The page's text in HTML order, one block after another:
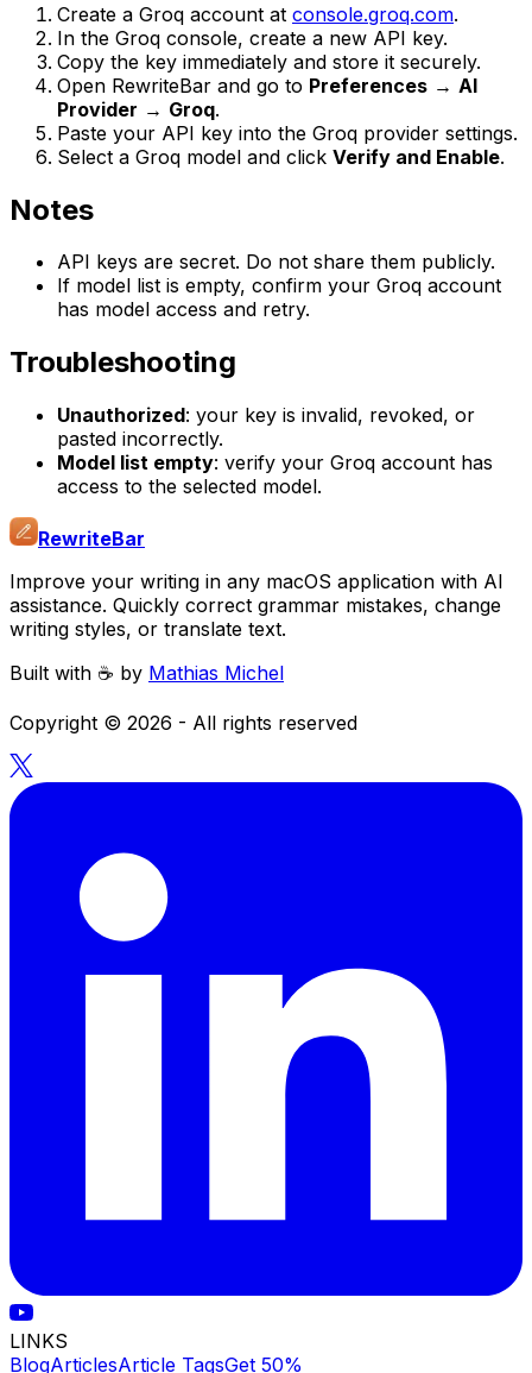
Create a Groq account at console.groq.com.
In the Groq console, create a new API key.
Copy the key immediately and store it securely.
Open RewriteBar and go to Preferences → AI
Provider → Groq.
Paste your API key into the Groq provider settings.
Select a Groq model and click Verify and Enable.
Notes
API keys are secret. Do not share them publicly.
If model list is empty, confirm your Groq account
has model access and retry.
Troubleshooting
Unauthorized: your key is invalid, revoked, or
pasted incorrectly.
Model list empty: verify your Groq account has
access to the selected model.
RewriteBar
Improve your writing in any macOS application with AI
assistance. Quickly correct grammar mistakes, change
writing styles, or translate text.
Built with ☕️ by Mathias Michel
Copyright © 2026 - All rights reserved
LINKS
BlogArticlesArticle TagsGet 50%
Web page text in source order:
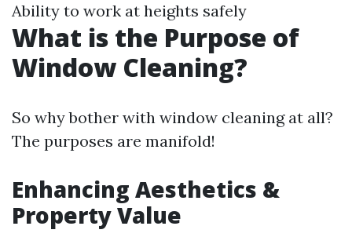
Ability to work at heights safely
What is the Purpose of
Window Cleaning?
So why bother with window cleaning at all?
The purposes are manifold!
Enhancing Aesthetics &
Property Value
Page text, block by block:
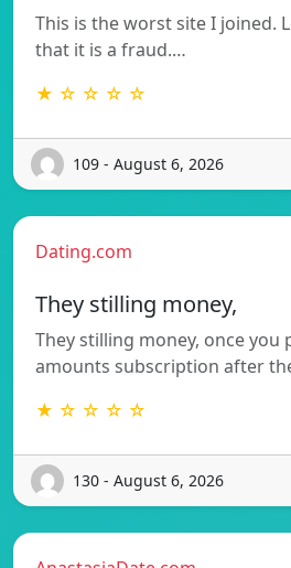
This is the worst site I joined.
that it is a fraud.…
★ ☆ ☆ ☆ ☆
109 - August 6, 2026
Dating.com
They stilling money,
They stilling money, once you
amounts subscription after
★ ☆ ☆ ☆ ☆
130 - August 6, 2026
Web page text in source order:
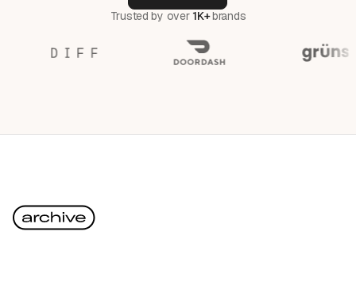
Trusted by over 1K+brands
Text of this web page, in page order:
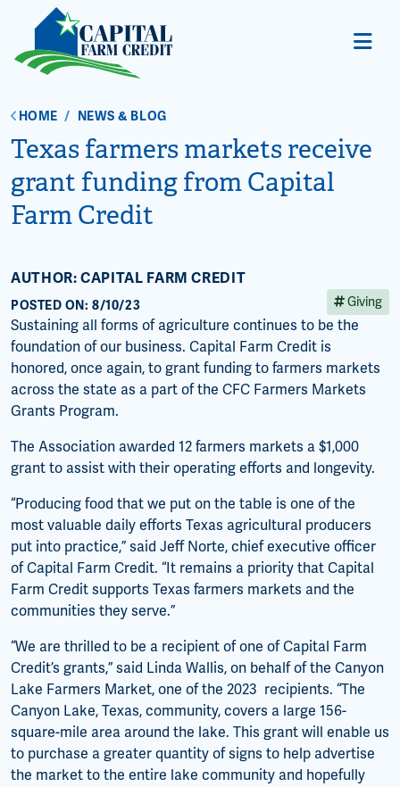
HOME / NEWS & BLOG
Texas farmers markets receive
grant funding from Capital
Farm Credit
AUTHOR: CAPITAL FARM CREDIT
POSTED ON: 8/10/23 Giving
Sustaining all forms of agriculture continues to be the
foundation of our business. Capital Farm Credit is
honored, once again, to grant funding to farmers markets
across the state as a part of the CFC Farmers Markets
Grants Program.
The Association awarded 12 farmers markets a $1,000
grant to assist with their operating efforts and longevity.
“Producing food that we put on the table is one of the
most valuable daily efforts Texas agricultural producers
put into practice,” said Jeff Norte, chief executive officer
of Capital Farm Credit. “It remains a priority that Capital
Farm Credit supports Texas farmers markets and the
communities they serve.”
“We are thrilled to be a recipient of one of Capital Farm
Credit’s grants,” said Linda Wallis, on behalf of the Canyon
Lake Farmers Market, one of the 2023 recipients. “The
Canyon Lake, Texas, community, covers a large 156-
square-mile area around the lake. This grant will enable us
to purchase a greater quantity of signs to help advertise
the market to the entire lake community and hopefully
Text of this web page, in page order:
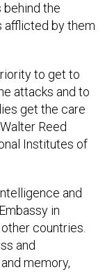
the
afflicted by them
to get to
attacks and to
get the care
Reed
Institutes of
and
in
countries.
and
memory,
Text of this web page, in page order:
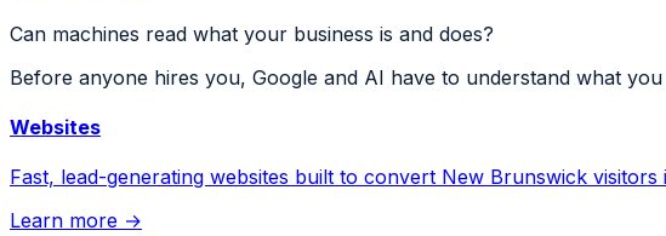
Can machines read what your business is and does?
Before anyone hires you, Google and AI have to understand what
Websites
Fast, lead-generating websites built to convert New Brunswick visitors
Learn more →
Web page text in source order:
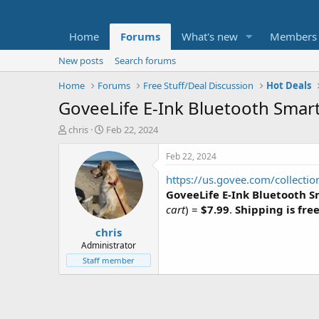
Home Forums What's new Members
New posts
Search forums
Home
Forums Free Stuff/Deal Discussion Hot Deals
GoveeLife E-Ink Bluetooth
T
t
e
chris
S
a
r
t
d
a
t
e
Feb 22, 2024
chris
Administrator
Staff member
Feb 22, 2024
https://us.govee.com/
GoveeLife E-Ink Bluetooth
cart) = $7.99. Shipping is free
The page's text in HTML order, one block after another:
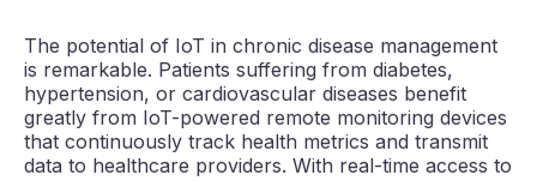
□ □ □
● Work to be completed
Looking at the data above, say how many lines include the string "console" and add nothing.

● Response for this exercise
2